Throughout the voyage, there were terrible storms, and in midocean an especially large wave exploded against the old ship's side, cracking a large wooden beam like a chicken bone. Master Jones considered turning back to England. But Jones had to give his passengers credit. Despite all they had so far suffered—agonizing delays, seasickness, cold, and the scorn and ridicule of the sailors—they did everything in their power to help the carpenter repair the fractured beam. They had brought along a screw jack—a mechanical device used to lift heavy objects—to assist them in constructing houses in the New World. With the help of the screw jack, they lifted the beam into place, and once the carpenter had hammered in a post for support, the
Mayflower
was able to continue on.
several times during the passage, the conditions grew so bad that even though it meant he would lose many hard-won miles, Jones was forced to “lie ahull”—to roll up the sails, and let the waves take his 180-ton ship. At one point, as the
Mayflower
lay ahull, a young servant named John Howland grew restless down below. He saw no reason why he could not venture out of the 'tween decks for just a moment. After more than a month as a passenger ship, the
Mayflower
was no longer a “sweet ship,” and Howland wanted some air. so he climbed a ladder to one of the hatches and stepped onto the deck.

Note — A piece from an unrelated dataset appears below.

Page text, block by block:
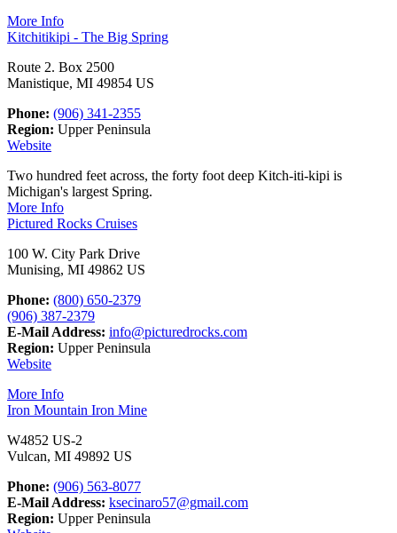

Howland quickly discovered that the deck of a storm-tossed ship was no place for a landsman. Even if the ship rode the waves with ease, the gale continued to rage with astonishing violence around her. The shriek of the wind through the rope rigging was terrifying, as was the sight of all those towering waves. The
Mayflower
lurched suddenly, Howland staggered to the ship's rail and tumbled into the sea.